- Location of Malone-Porter, Washington
- Coordinates: 46°58′42″N 123°18′21″W﻿ / ﻿46.97833°N 123.30583°W
- Country: United States
- State: Washington
- County: Grays Harbor

Area
- • Total: 10.5 sq mi (27.3 km^{2})
- • Land: 10.5 sq mi (27.3 km^{2})
- • Water: 0 sq mi (0.0 km^{2})
- Elevation: 400 ft (120 m)

Population (2000)
- • Total: 473
- • Density: 45/sq mi (17.3/km^{2})
- Time zone: UTC-8 (Pacific (PST))
- • Summer (DST): UTC-7 (PDT)
- ZIP code: 98559 (Malone)
- Area code: 360
- FIPS code: 53-42355

= Malone-Porter, Washington =

Malone-Porter was a census-designated place (CDP) in Grays Harbor County, Washington, United States. The population was 473 at the 2000 census. For the 2010 census the area was split into two CDPs, Malone and Porter, two small towns located just off U.S. Route 12, southeast of Elma and northwest of Oakville, and along a shortline that is part of Puget Sound and Pacific Railroad.

==Malone==
Malone is the home of Red's Hop N' Market, a mini-mart that is also the U.S. Postal Service's (USPS) first official village post office, a post office located within an existing retail establishment, with limited service and no full-time postmaster. The mini-mart's owner is paid $2,000/year by the US Postal Service to sell stamps and shipping supplies and allow the USPS to place mailboxes on-site.

==Porter==
Porter was named after Fairchild Porter, who settled in the area around 1860.

Much of Porter was destroyed by fire on January 31, 1924. Porter Saloon was re-built later that same year. When it re-opened in 1933 following the repeal of Prohibition, it was one of the first establishments to receive a liquor license in the State of Washington.

==Geography==
The Malone-Porter CDP was located at (46.957344, -123.321008).

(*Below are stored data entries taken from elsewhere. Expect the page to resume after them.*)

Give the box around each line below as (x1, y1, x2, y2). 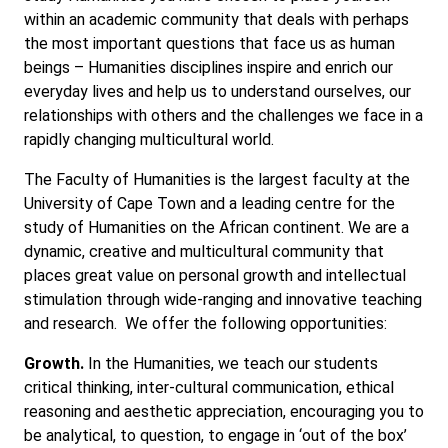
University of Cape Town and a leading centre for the (24, 194, 395, 213)
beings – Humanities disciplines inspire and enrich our (24, 58, 393, 77)
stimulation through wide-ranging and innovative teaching (24, 290, 422, 309)
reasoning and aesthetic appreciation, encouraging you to (24, 402, 424, 421)
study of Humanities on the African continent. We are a (24, 218, 409, 237)
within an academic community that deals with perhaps (24, 10, 409, 29)
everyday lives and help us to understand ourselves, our (24, 82, 411, 101)
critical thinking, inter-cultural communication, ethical (24, 378, 394, 397)

According to the United States Census Bureau, the CDP had a total area of 27.3 sqkm, all of it land.

==Demographics==
As of the census of 2000, there were 473 people, 172 households, and 124 families residing in the CDP. The population density was 44.9 people per square mile (17.3/km^{2}). There were 194 housing units at an average density of 18.4/sq mi (7.1/km^{2}). The racial makeup of the CDP was 90.70% White, 0.85% Native American, 0.21% Asian, 1.06% from other races, and 7.19% from two or more races. Hispanic or Latino of any race were 6.77% of the population.

There were 172 households, out of which 37.8% had children under the age of 18 living with them, 61.0% were married couples living together, 6.4% had a female householder with no husband present, and 27.9% were non-families. 20.9% of all households were made up of individuals, and 7.0% had someone living alone who was 65 years of age or older. The average household size was 2.75 and the average family size was 3.23.

In the CDP, the population was spread out, with 29.6% under the age of 18, 6.8% from 18 to 24, 29.2% from 25 to 44, 24.5% from 45 to 64, and 9.9% who were 65 years of age or older. The median age was 36 years. For every 100 females, there were 97.9 males. For every 100 females age 18 and over, there were 99.4 males.

The median income for a household in the CDP was $37,875, and the median income for a family was $43,036. Males had a median income of $32,266 versus $27,768 for females. The per capita income for the CDP was $15,434. About 9.1% of families and 8.7% of the population were below the poverty line, including 9.5% of those under age 18 and none of those age 65 or over.